(What you have to do):
Which lines of the entries below run from the one holding "anteriores del tercero, en" to the one holding "myclass y es", inclusive? Set down exactly those lines and no others.

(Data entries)
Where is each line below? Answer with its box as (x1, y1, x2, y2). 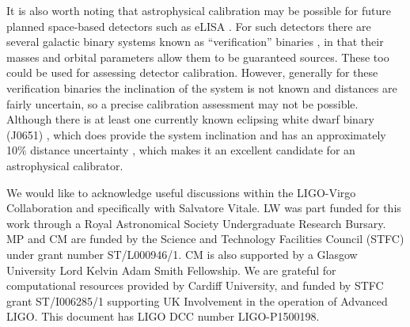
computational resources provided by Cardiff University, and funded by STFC (6, 277, 384, 294)
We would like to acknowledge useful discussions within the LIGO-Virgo (6, 184, 356, 200)
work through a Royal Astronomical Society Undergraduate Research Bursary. (6, 215, 386, 231)
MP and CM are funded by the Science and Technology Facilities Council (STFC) (6, 230, 404, 247)
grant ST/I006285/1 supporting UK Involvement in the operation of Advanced (6, 292, 388, 309)
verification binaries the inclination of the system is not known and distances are (6, 79, 397, 96)
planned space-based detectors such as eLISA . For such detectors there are (6, 17, 371, 34)
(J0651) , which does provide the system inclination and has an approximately (6, 126, 386, 143)
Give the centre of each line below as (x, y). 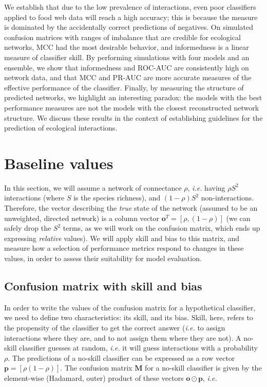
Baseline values (59, 163)
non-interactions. (227, 198)
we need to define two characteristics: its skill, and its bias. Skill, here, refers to (129, 317)
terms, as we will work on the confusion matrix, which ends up (161, 228)
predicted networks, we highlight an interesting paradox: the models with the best (133, 97)
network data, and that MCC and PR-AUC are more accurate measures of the (128, 77)
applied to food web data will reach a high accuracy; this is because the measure (131, 17)
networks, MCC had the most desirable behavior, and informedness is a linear (127, 47)
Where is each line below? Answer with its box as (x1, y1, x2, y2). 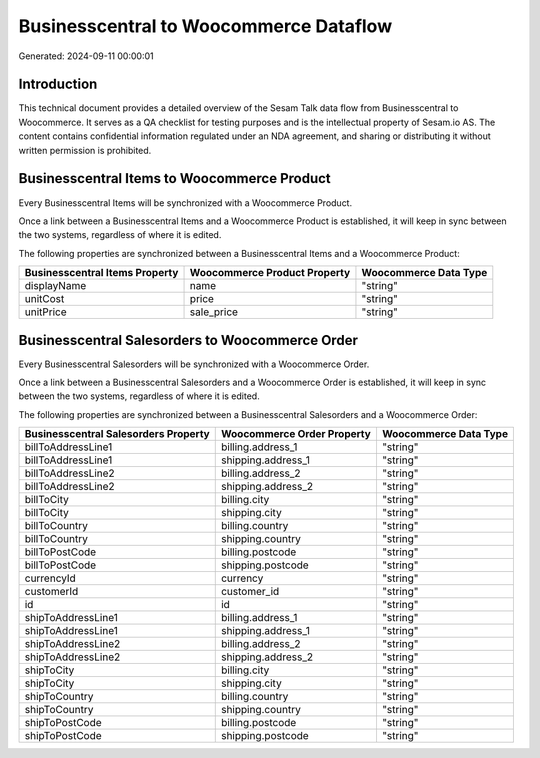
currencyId (24, 571, 77, 585)
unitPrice (24, 305, 67, 319)
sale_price (189, 305, 239, 319)
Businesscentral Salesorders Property (24, 427, 210, 441)
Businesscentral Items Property (24, 266, 179, 280)
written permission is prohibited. (18, 144, 152, 156)
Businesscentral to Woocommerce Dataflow (18, 15, 393, 37)
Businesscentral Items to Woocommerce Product (18, 170, 332, 187)
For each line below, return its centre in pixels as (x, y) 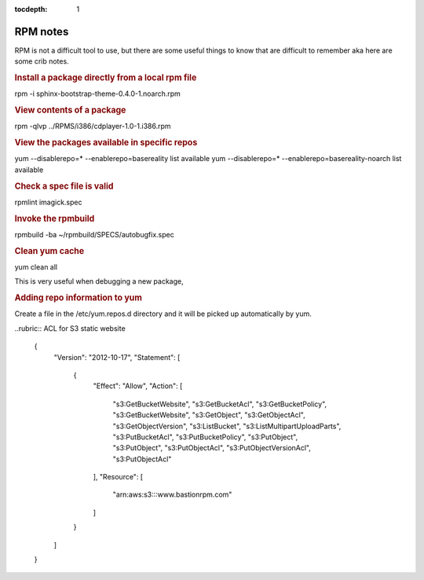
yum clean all (36, 266)
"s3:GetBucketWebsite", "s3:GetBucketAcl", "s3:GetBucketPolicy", (220, 404)
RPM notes (42, 31)
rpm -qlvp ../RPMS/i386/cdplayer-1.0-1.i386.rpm (93, 127)
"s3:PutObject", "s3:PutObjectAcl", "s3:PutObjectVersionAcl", (212, 448)
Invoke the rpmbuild (55, 218)
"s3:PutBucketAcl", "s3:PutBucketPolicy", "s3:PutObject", (205, 437)
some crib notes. (42, 61)
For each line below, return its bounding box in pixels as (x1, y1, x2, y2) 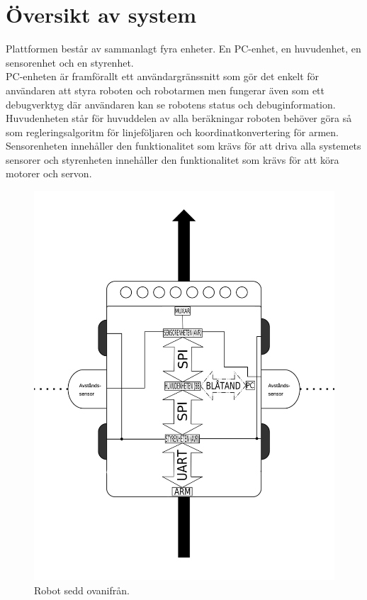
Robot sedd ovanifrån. (34, 582, 130, 597)
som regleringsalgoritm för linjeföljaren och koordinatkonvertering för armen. (6, 124, 339, 139)
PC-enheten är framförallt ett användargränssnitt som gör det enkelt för (6, 69, 320, 84)
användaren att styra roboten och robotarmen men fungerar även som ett (6, 82, 324, 97)
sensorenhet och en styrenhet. (6, 55, 134, 70)
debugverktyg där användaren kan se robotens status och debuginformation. (6, 96, 336, 111)
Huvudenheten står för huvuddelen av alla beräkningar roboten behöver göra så (6, 111, 352, 126)
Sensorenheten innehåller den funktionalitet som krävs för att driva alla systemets (6, 138, 361, 153)
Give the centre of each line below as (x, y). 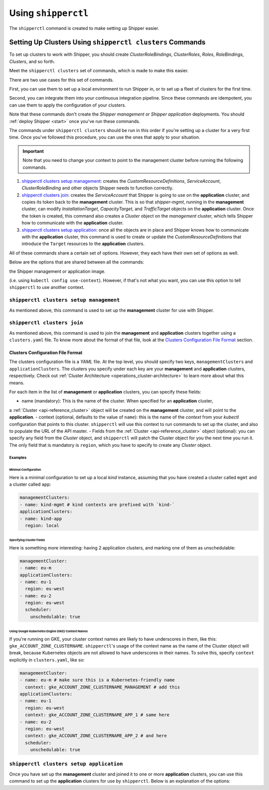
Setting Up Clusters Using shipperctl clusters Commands (107, 42)
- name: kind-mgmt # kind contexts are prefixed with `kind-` (97, 505)
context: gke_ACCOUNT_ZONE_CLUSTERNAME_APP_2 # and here (96, 736)
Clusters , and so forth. (32, 61)
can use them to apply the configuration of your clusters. (68, 105)
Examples (18, 458)
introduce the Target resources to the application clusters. (83, 244)
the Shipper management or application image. (57, 271)
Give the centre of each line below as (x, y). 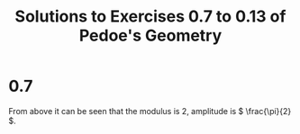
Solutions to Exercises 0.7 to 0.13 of (150, 17)
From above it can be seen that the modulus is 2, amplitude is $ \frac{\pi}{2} (150, 111)
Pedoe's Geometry (150, 36)
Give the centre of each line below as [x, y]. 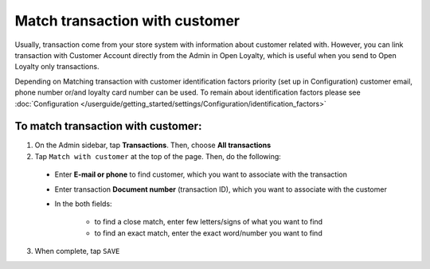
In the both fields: [83, 204]
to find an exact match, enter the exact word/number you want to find [208, 233]
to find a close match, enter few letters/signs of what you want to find [208, 222]
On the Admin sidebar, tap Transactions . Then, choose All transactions [152, 145]
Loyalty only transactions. [57, 67]
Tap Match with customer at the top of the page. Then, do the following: [158, 156]
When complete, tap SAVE [77, 251]
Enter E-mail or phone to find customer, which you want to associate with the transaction [201, 174]
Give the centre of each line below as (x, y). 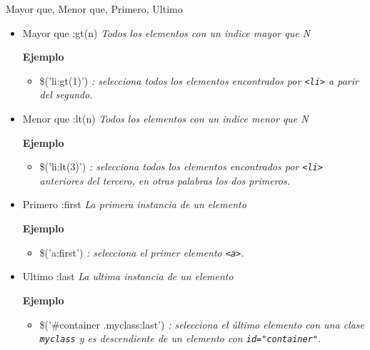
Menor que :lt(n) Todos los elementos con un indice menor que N (165, 119)
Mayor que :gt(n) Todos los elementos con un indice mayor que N (166, 32)
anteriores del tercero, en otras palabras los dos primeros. (165, 180)
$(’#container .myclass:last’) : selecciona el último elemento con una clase (202, 324)
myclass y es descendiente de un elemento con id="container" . (180, 338)
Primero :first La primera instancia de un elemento (134, 204)
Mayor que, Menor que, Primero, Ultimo (94, 9)
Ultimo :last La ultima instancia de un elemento (128, 276)
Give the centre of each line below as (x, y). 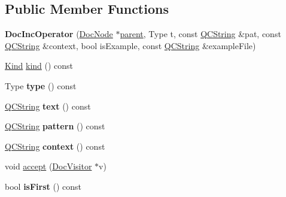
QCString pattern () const (55, 126)
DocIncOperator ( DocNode (59, 34)
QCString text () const (48, 106)
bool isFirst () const (43, 186)
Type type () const (41, 85)
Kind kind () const (39, 66)
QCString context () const (55, 146)
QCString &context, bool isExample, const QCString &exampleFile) (130, 45)
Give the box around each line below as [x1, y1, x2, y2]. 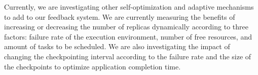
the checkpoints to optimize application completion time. [4, 61, 181, 71]
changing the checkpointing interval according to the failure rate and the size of [4, 51, 251, 61]
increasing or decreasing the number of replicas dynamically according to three [4, 21, 248, 32]
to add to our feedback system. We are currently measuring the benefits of [4, 11, 235, 22]
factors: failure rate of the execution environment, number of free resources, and [4, 31, 252, 42]
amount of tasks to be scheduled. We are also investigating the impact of [4, 41, 230, 52]
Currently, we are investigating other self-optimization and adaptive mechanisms [4, 2, 254, 12]
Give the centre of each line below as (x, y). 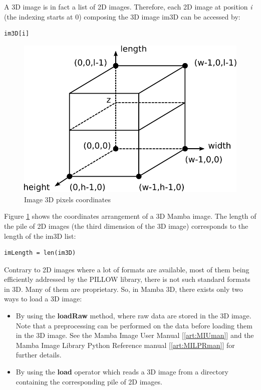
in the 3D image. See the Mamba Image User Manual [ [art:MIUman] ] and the (135, 335)
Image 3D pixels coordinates (68, 199)
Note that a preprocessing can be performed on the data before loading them (134, 325)
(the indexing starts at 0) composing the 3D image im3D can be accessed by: (122, 16)
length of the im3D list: (40, 236)
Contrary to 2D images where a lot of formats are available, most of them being (127, 269)
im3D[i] (17, 34)
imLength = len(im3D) (40, 253)
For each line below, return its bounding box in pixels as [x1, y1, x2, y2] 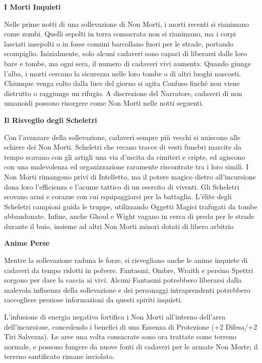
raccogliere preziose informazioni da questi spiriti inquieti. [4, 294, 182, 305]
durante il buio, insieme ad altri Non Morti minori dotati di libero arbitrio [4, 220, 234, 231]
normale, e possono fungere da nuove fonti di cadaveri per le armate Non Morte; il [4, 341, 258, 351]
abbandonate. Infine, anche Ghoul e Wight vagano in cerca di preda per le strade [4, 211, 254, 221]
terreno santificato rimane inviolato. [4, 351, 115, 361]
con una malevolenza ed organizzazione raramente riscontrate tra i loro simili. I [4, 161, 249, 172]
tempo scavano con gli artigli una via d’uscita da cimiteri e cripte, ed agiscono [4, 151, 245, 162]
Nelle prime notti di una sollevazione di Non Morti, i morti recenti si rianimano [4, 18, 249, 29]
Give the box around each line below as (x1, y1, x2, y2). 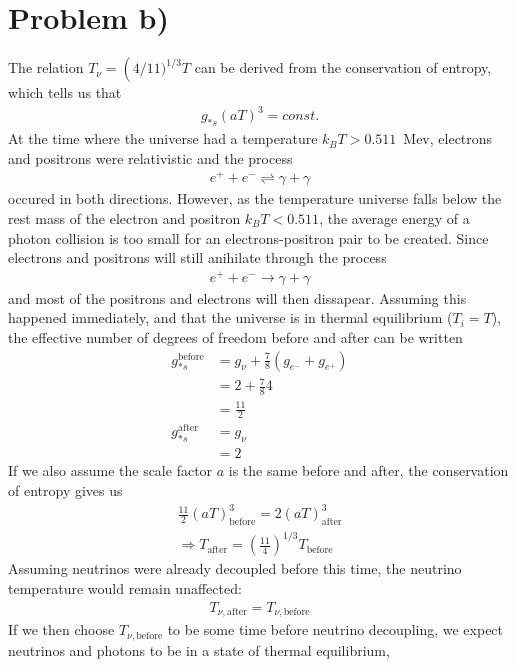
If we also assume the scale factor (8, 460, 213, 481)
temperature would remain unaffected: (8, 577, 242, 598)
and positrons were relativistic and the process (8, 147, 293, 168)
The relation (8, 57, 84, 78)
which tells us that (8, 82, 122, 103)
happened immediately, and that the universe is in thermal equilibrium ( (8, 307, 453, 328)
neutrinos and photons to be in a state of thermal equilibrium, (8, 639, 390, 660)
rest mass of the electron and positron (8, 207, 241, 228)
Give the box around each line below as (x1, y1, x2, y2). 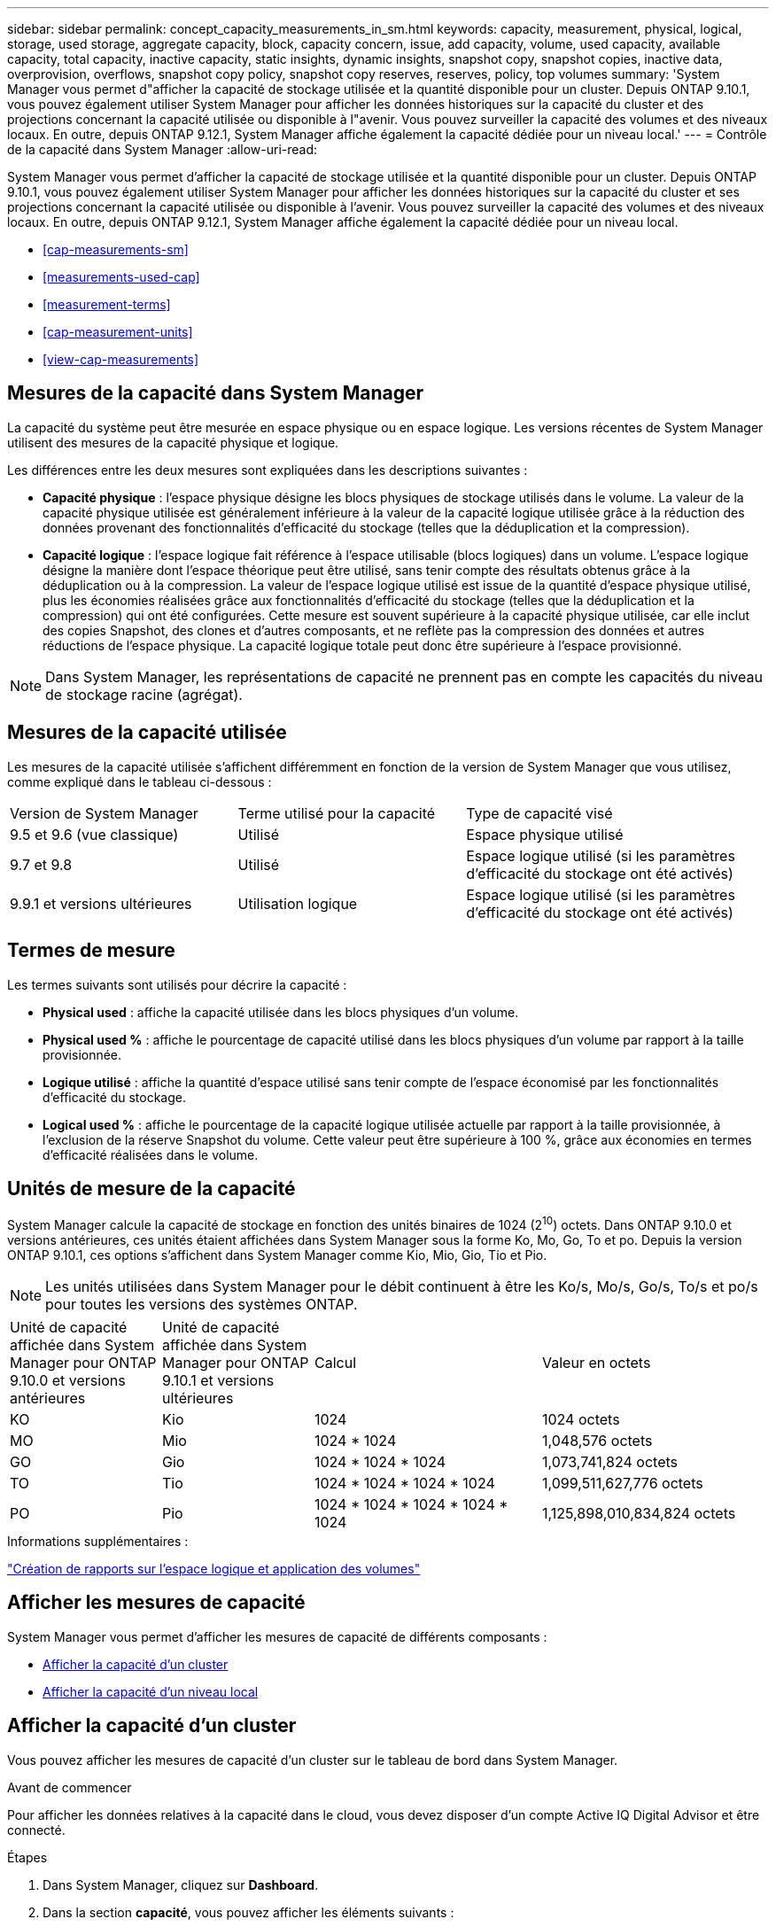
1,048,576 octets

(Output for this task):
anteriores del tercero, en otras palabras los dos primeros. (165, 180)
$(’#container .myclass:last’) : selecciona el último elemento con una clase (202, 324)
myclass y es descendiente de un elemento con id="container" . (180, 338)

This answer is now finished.